■ EXERCISE DETAILS
Without the pictures, reproduce the entries below exactly.

Records from a collection:

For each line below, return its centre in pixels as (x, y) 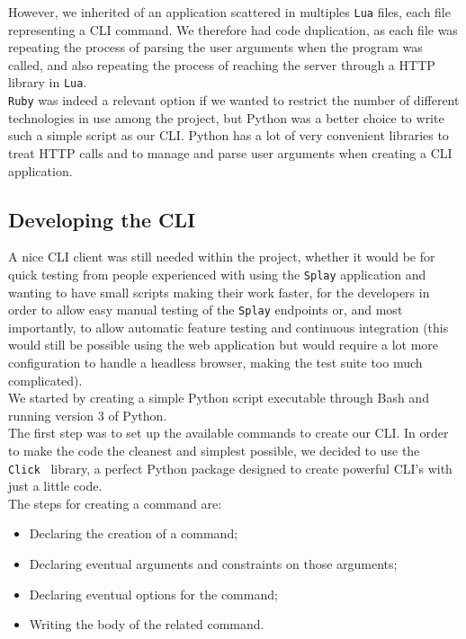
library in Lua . (48, 82)
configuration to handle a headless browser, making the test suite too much (215, 363)
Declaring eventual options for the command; (153, 594)
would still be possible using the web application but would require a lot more (224, 345)
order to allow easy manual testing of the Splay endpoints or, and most (206, 310)
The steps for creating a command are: (115, 503)
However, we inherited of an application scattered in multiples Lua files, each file (229, 12)
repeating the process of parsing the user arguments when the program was (215, 47)
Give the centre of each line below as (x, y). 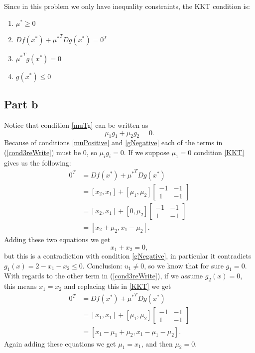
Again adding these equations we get (60, 343)
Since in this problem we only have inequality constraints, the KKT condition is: (127, 6)
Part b (21, 104)
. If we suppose (146, 152)
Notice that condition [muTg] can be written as (76, 125)
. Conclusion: (102, 265)
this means (20, 286)
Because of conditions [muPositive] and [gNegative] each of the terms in (113, 142)
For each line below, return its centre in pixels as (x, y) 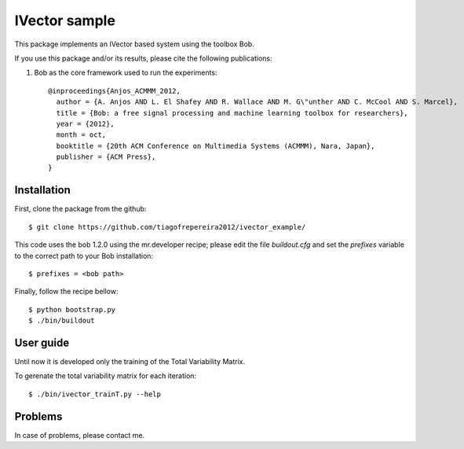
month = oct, (81, 135)
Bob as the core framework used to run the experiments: (126, 73)
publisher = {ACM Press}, (106, 157)
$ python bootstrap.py (72, 309)
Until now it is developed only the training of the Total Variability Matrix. (130, 361)
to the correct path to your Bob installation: (84, 256)
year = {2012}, (85, 123)
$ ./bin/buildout (62, 321)
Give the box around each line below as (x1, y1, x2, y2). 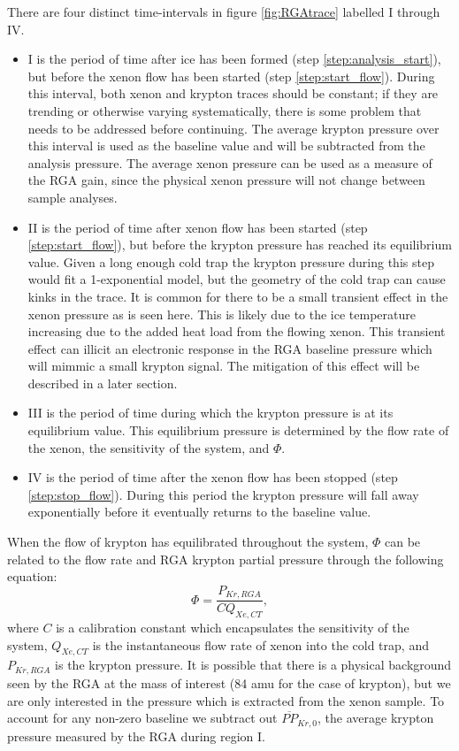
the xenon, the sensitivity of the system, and (27, 438, 270, 456)
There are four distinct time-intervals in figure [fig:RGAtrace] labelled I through (7, 3, 440, 20)
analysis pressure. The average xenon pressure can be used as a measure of (27, 153, 432, 172)
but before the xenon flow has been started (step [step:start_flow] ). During (27, 66, 435, 85)
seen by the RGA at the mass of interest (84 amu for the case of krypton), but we (7, 673, 451, 692)
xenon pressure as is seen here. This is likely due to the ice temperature (27, 304, 416, 323)
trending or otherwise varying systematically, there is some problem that (27, 101, 422, 119)
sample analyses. (27, 188, 118, 206)
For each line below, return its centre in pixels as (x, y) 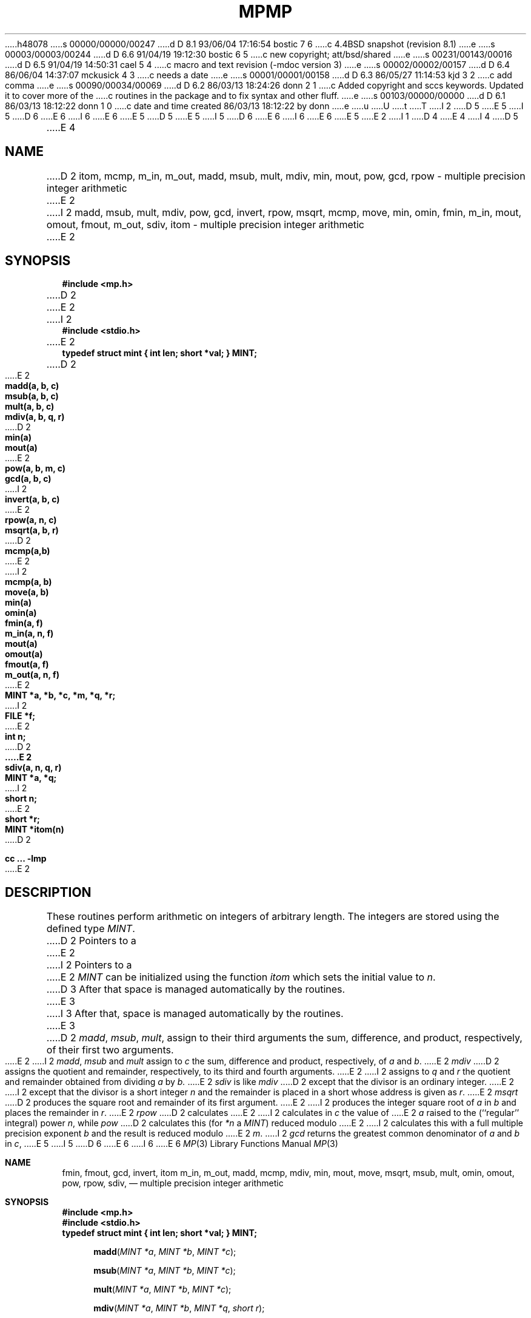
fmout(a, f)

■ TASK SOLUTION
For each line below, return its centre in pixels as (x, y) 
library in Lua . (48, 82)
configuration to handle a headless browser, making the test suite too much (215, 363)
Declaring eventual options for the command; (153, 594)
would still be possible using the web application but would require a lot more (224, 345)
order to allow easy manual testing of the Splay endpoints or, and most (206, 310)
The steps for creating a command are: (115, 503)
However, we inherited of an application scattered in multiples Lua files, each file (229, 12)
repeating the process of parsing the user arguments when the program was (215, 47)
Give the centre of each line below as (x, y). 
Again adding these equations we get (60, 343)
Since in this problem we only have inequality constraints, the KKT condition is: (127, 6)
Part b (21, 104)
. If we suppose (146, 152)
Notice that condition [muTg] can be written as (76, 125)
. Conclusion: (102, 265)
this means (20, 286)
Because of conditions [muPositive] and [gNegative] each of the terms in (113, 142)
For each line below, return its centre in pixels as (x, y) 
month = oct, (81, 135)
Bob as the core framework used to run the experiments: (126, 73)
publisher = {ACM Press}, (106, 157)
$ python bootstrap.py (72, 309)
Until now it is developed only the training of the Total Variability Matrix. (130, 361)
to the correct path to your Bob installation: (84, 256)
year = {2012}, (85, 123)
$ ./bin/buildout (62, 321)
Give the box around each line below as (x1, y1, x2, y2). 
the xenon, the sensitivity of the system, and (27, 438, 270, 456)
There are four distinct time-intervals in figure [fig:RGAtrace] labelled I through (7, 3, 440, 20)
analysis pressure. The average xenon pressure can be used as a measure of (27, 153, 432, 172)
but before the xenon flow has been started (step [step:start_flow] ). During (27, 66, 435, 85)
seen by the RGA at the mass of interest (84 amu for the case of krypton), but we (7, 673, 451, 692)
xenon pressure as is seen here. This is likely due to the ice temperature (27, 304, 416, 323)
trending or otherwise varying systematically, there is some problem that (27, 101, 422, 119)
sample analyses. (27, 188, 118, 206)
For each line below, return its centre in pixels as (x, y) 
fmout(a, f)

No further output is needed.